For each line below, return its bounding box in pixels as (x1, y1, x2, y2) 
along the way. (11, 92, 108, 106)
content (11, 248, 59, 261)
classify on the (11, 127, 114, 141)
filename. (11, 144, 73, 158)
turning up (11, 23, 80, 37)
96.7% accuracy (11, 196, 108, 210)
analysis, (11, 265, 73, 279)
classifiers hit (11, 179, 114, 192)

---

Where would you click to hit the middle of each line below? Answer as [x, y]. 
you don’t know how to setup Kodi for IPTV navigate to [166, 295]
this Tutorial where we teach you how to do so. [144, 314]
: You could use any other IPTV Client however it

→ Task: The stretch of entries above that starts with the line containing "you don’t know" and goes on through the line containing "Client however it" is to be transcribed exactly, and no other line is to be transcribed.

→ Result below:
you don’t know how to setup Kodi for IPTV navigate to [166, 295]
this Tutorial where we teach you how to do so. [144, 314]
: You could use any other IPTV Client however it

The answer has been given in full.